The premise of an Operator is to have it be a custom form of Controllers, a core concept of Kubernetes. A controller is basically a software loop that runs continuously on the Kubernetes master nodes. In these loops the control logic looks at certain Kubernetes objects of interest. It audits the desired state of these objects, expressed by the user, compares that to what’s currently going on in the cluster and then does anything in its power to reach the desired state.
This declarative model is basically the way a user interacts with Kubernetes. Operators apply this model at the level of entire applications. They are in effect application-specific controllers. This is possible with the ability to define custom objects, called Custom Resource Definitions (CRD), which were introduced in Kubernetes 1.7. An Operator for a custom app would, for example, introduce a CRD called FooBarApp. This is basically treated like any other object in Kubernetes, e.g. a Service.

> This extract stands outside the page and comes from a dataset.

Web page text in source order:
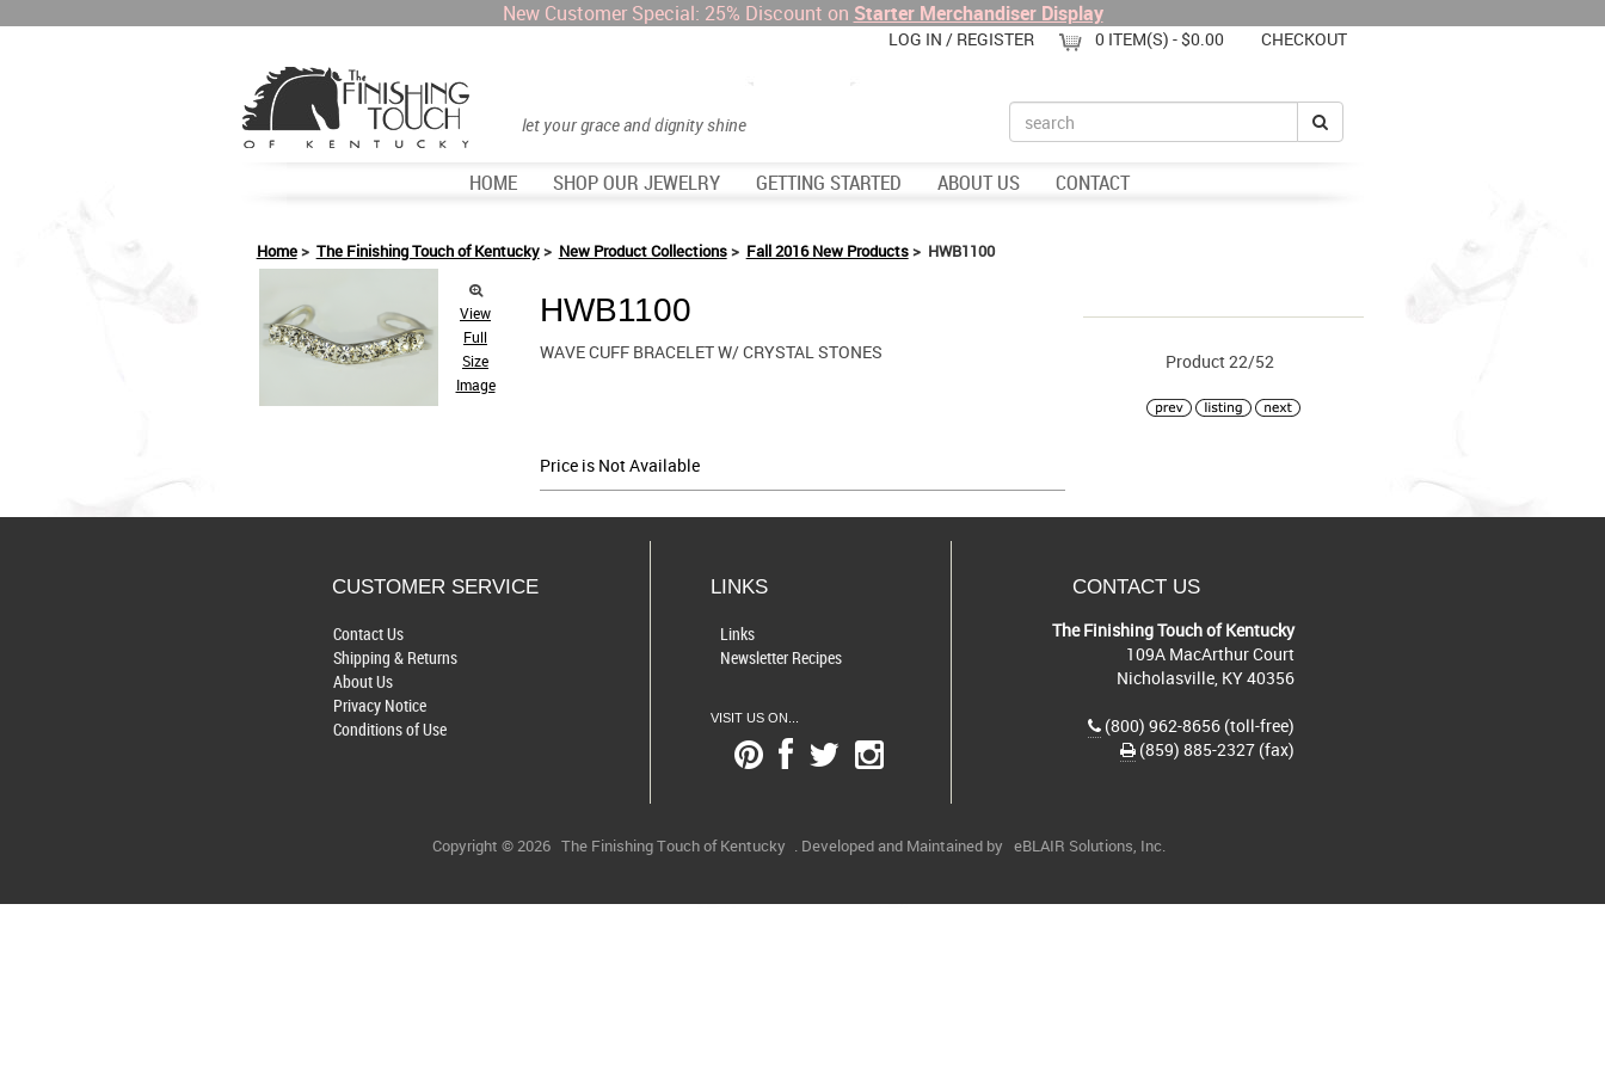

The Operator itself is a piece of software running in a Pod on the cluster, interacting with the Kubernetes API server. That’s how it gets notified about the presence or modification of FooBarApp objects. That’s also when it will start running its loop to ensure that the application service is actually available and configured in the way the user expressed in the specification of FooBarApp objects. This is called a reconciliation loop (example code). The application service may in turn be implemented with more basic objects like Pods, Secrets or PersistentVolumes, but carefully arranged and initialized, specific to the needs of this application. Furthermore, the Operator could possibly introduce an object of typeFooBarAppBackup and create backups of the app as a result.